Subtext and Irony
My dear wife Cathy recently posted a meme on Facebook that featured two cats. One cat has its ears flat, its eyes closed, its lips pulled back, and it’s easy to believe the cat is laughing. If you don’t believe that, there’s a caption to convince you: “Me laughing at my own joke.” Beside this cat is another cat who’s clearly not impressed. This cat is staring straight ahead, a somber look on its face as it totally ignores the first cat. Again, a caption lets us know what the meme intends. This caption reads, “My wife.” When Cathy posted this, she tagged me, and she said, “This happens frequently at our house.” So indeed the first cat is intended to be me, and the second cat is meant to be Cathy, who’s clearly not always impressed with my jokes.

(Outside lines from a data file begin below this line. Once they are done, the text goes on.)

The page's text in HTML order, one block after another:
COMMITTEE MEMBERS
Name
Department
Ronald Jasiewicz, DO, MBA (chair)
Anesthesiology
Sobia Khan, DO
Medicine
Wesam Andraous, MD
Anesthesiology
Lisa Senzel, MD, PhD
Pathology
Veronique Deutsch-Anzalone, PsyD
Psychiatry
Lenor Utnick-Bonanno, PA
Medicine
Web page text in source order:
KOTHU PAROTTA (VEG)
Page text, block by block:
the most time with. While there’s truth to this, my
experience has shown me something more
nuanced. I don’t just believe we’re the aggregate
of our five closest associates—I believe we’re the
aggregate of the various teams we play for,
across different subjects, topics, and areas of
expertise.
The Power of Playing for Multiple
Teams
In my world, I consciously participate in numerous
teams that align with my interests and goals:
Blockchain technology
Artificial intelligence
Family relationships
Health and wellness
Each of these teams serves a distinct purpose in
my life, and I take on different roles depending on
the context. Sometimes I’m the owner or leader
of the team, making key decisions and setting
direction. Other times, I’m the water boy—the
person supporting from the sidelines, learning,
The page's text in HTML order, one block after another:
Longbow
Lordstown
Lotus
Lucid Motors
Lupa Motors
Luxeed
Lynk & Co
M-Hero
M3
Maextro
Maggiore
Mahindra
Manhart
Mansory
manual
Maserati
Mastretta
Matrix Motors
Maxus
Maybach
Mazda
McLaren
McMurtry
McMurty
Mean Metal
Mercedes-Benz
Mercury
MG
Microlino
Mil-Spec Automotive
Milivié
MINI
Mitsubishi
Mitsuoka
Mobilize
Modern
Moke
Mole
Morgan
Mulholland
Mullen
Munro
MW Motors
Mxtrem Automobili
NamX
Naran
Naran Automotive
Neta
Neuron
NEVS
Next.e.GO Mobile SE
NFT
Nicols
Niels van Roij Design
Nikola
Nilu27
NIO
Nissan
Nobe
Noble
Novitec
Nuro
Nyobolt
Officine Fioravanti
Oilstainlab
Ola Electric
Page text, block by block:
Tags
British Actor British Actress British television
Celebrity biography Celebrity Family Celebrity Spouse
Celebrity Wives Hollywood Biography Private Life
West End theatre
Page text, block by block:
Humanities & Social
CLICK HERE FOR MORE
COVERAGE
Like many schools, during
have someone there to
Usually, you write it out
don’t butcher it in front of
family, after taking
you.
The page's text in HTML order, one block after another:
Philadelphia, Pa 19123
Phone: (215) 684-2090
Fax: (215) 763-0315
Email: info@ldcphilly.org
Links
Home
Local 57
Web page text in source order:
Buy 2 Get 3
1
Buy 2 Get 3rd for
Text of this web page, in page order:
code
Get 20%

“Well, I’m not,” she said when we talked about it. “You think things are hilarious that I don’t find funny at all. Why is that?”

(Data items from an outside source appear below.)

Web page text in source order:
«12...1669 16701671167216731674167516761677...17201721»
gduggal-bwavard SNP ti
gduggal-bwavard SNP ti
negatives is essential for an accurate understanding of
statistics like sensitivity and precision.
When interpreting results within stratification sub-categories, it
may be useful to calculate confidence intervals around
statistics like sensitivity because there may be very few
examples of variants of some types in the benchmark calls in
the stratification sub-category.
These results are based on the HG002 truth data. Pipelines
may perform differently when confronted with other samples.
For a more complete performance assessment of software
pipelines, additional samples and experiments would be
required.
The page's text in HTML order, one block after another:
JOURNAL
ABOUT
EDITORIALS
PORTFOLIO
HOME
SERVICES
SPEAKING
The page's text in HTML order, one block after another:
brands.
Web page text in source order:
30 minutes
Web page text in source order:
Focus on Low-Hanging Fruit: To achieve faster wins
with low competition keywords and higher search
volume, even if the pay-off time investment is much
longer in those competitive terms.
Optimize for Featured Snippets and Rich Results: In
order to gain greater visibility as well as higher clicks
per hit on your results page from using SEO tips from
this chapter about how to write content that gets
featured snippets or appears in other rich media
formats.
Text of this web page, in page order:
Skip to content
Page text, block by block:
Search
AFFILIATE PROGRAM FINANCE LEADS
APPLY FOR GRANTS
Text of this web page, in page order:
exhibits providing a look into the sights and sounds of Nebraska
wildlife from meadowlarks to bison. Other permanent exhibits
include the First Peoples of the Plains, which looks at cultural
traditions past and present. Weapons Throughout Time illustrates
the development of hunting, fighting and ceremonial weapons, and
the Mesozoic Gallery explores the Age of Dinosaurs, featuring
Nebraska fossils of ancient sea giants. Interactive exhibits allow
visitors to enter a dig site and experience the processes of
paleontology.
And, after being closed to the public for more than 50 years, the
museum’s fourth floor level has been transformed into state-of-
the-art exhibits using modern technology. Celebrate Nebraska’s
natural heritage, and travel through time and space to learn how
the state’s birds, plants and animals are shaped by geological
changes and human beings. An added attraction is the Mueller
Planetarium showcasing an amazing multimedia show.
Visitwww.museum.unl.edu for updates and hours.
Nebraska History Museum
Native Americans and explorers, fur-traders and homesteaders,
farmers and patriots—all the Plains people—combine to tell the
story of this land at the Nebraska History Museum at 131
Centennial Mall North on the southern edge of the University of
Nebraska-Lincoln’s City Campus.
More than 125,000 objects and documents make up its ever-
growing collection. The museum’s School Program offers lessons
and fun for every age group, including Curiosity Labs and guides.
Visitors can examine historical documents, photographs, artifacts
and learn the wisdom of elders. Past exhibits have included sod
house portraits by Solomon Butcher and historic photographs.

I’ve been thinking about that question all day, and as with most things, I have to connect it to my life as a writer in order to have any clarity at all.
To be clear, I don’t think of myself as a funny writer, but I do think of myself as a funny person. Even though I don’t deliberately try to use humor in my work, sometimes it creeps in. In my story, “The Dead in Paradise,” a husband who feels he’s disappointed his wife, says to her, “You know, you could have done a lot better than me.” The wife says, “Nah, baby, I did the best I could.” To me, there’s something about subtext that makes this humorous. The husband has just put himself in a place of vulnerability, admitting that he’s not been the husband he thinks his wife deserves, and she responds with a subtle slap in the face. She did the best she could, she says, but what she doesn’t say directly is, of course, he’s disappointed her. In fact, he’s never been a good husband. He’s always come up short. She’s always had to settle. There’s also an unintentional self-accusation in what she says. She did the best she could. By saying this, she diminishes herself at the same time that she slyly agrees that the husband could be a better man. As Jessamyn West says, “A taste for irony has kept more hearts from breaking than a sense of humor, for it takes irony to appreciate the joke which is on oneself.”

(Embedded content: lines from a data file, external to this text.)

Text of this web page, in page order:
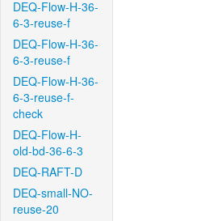
DEQ-Flow-H-36-
6-3-reuse-f
DEQ-Flow-H-36-
6-3-reuse-f
DEQ-Flow-H-36-
6-3-reuse-f-
check
DEQ-Flow-H-
old-bd-36-6-3
DEQ-RAFT-D
DEQ-small-NO-
reuse-20
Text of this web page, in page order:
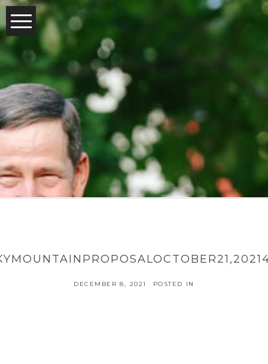
DECEMBER 8, 2021 POSTED IN
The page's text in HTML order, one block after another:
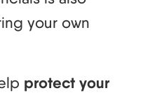
your own
protect your
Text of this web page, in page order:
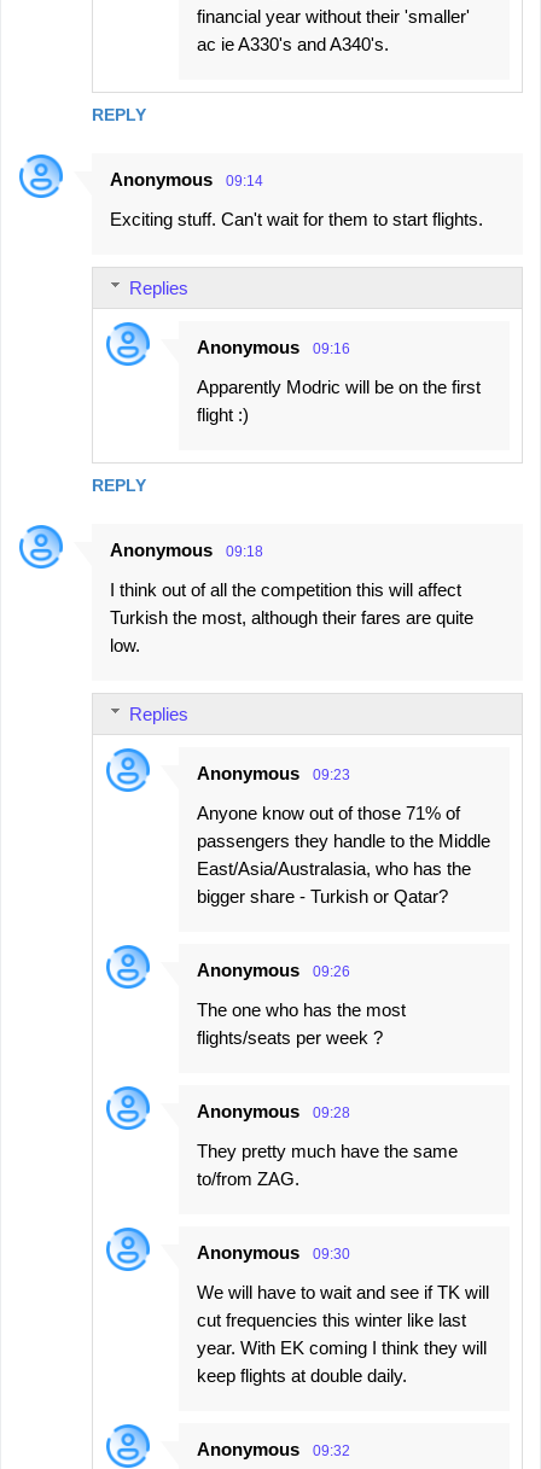
REPLY
financial year without their 'smaller'
ac ie A330's and A340's.
Anonymous 09:14
Exciting stuff. Can't wait for them to start flights.
REPLY
Replies
Anonymous 09:16
Apparently Modric will be on the first
flight :)
Anonymous 09:18
I think out of all the competition this will affect
Turkish the most, although their fares are quite
low.
Replies
Anonymous 09:23
Anyone know out of those 71% of
passengers they handle to the Middle
East/Asia/Australasia, who has the
bigger share - Turkish or Qatar?
Anonymous 09:26
The one who has the most
flights/seats per week ?
Anonymous 09:28
They pretty much have the same
to/from ZAG.
Anonymous 09:30
We will have to wait and see if TK will
cut frequencies this winter like last
year. With EK coming I think they will
keep flights at double daily.
Anonymous 09:32
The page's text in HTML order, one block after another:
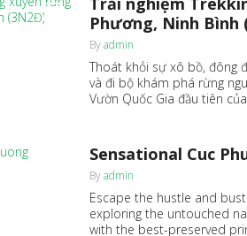
Phương, Ninh Bình
Byadmin
Thoát khỏi sự xô bồ, đông
và đi bộ khám phá rừng
Vườn Quốc Gia đầu tiên
Sensational Cuc
Byadmin
Escape the hustle and
exploring the untouched
with the best-preserved
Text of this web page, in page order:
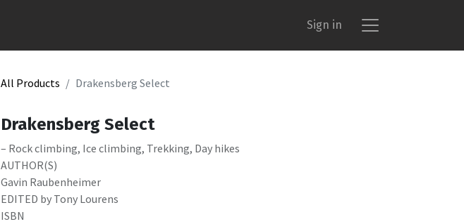
Sign in
All Products Drakensberg Select
Drakensberg Select
– Rock climbing, Ice climbing, Trekking, Day hikes
AUTHOR(S)
Gavin Raubenheimer
EDITED by Tony Lourens
ISBN
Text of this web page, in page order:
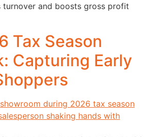
turnover and boosts gross profit
Tax Season
Capturing Early
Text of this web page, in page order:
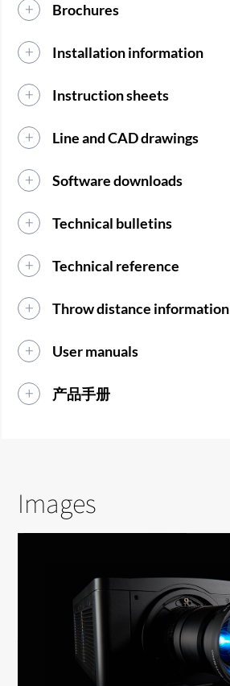
Brochures
Installation information
Instruction sheets
Line and CAD drawings
Software downloads
Technical bulletins
Technical reference
Throw distance information
User manuals
产品手册
Images
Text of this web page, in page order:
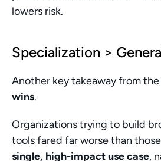
lowers risk.
Specialization >
Another key takeaway from
wins.
Organizations trying to build
single, high-impact use case,
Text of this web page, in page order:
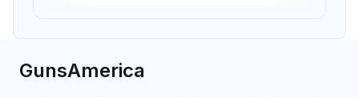
GunsAmerica
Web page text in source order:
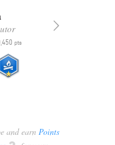
pts
and earn Points
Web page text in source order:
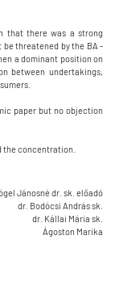
that there was a strong
threatened by the BA -
a dominant position on
between undertakings,
paper but no objection
the concentration.
Jánosné dr. sk. előadó
dr. Bodócsi András sk.
dr. Kállai Mária sk.
Ágoston Marika
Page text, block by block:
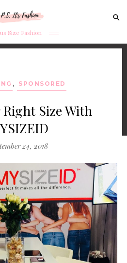
Size Fashion
for:
, SPONSORED
Size With
24, 2018
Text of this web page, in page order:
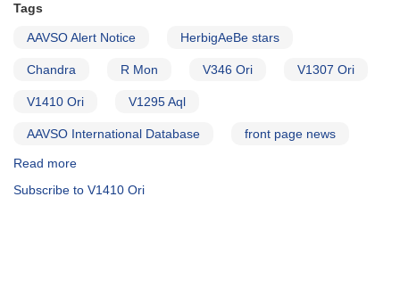
Tags
AAVSO Alert Notice HerbigAeBe stars
Chandra R Mon V346 Ori V1307 Ori
V1410 Ori V1295 Aql
AAVSO International Database front page news
Read more
Notice
Subscribe to V1410 Ori
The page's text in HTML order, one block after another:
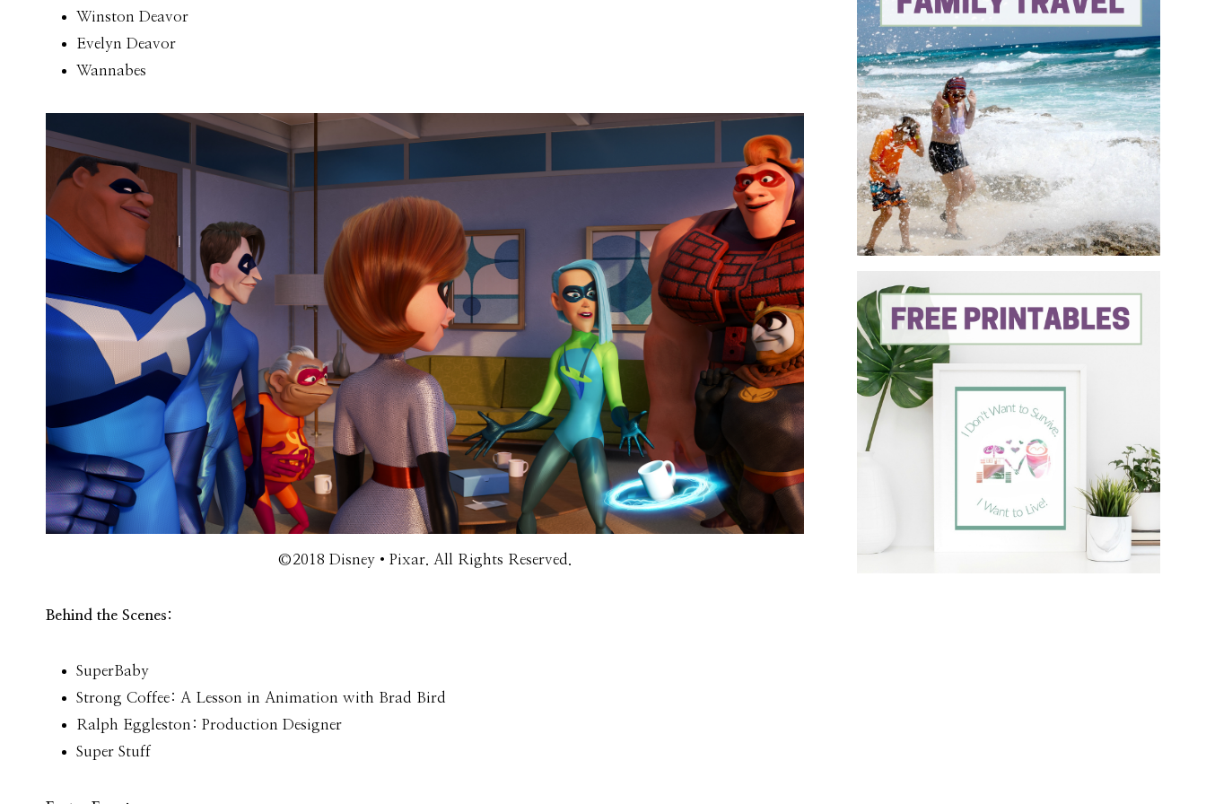
Winston Deavor
Evelyn Deavor
Wannabes
©2018 Disney•Pixar. All Rights Reserved.
Behind the Scenes:
SuperBaby
Strong Coffee: A Lesson in Animation with Brad Bird
Ralph Eggleston: Production Designer
Super Stuff

This indirect approach to comedy often comes to play in dialogue, and it reminds us that what’s unsaid beneath what is said, often carries a powerful truth in a witty or ironic way. As George Saunders says, “Irony is just honesty with the volume cranked up.” Subtext can let a reader in on a joke that the listener, and sometimes even the speaker, isn’t aware of. A resonance results from the juxtaposition of the thing said with the thing kept silent. I spend my days thinking about how to show in what I write the masks people wear and the truer people they are behind those masks. Verbal subtext and irony is but one way I try to strip those masks away. Because I spend my time doing this, maybe I’m more receptive to verbal humor, particularly the kind that unintentionally reveals more than one aspect of a character or a situation.
In case you’re curious, Cathy doesn’t find humor in the exchange between the husband and wife in “The Dead in Paradise.” “If the wife said something more direct,” she says. “Something more obviously insulting to the husband. “Oh, you mean like the cat meme,” I say. The comment I posted on that meme? “I am not amused.” At least Cathy thought that was funny.
POV. Incredibly interesting. I am writing a novel. Another writer just read the first hundred pages. She called it raw. Uhmm. I had thought I lightened my characters a bit.
Anyway, thanks for being my muse from a far.
Thanks, Carol. Keep doing the good work!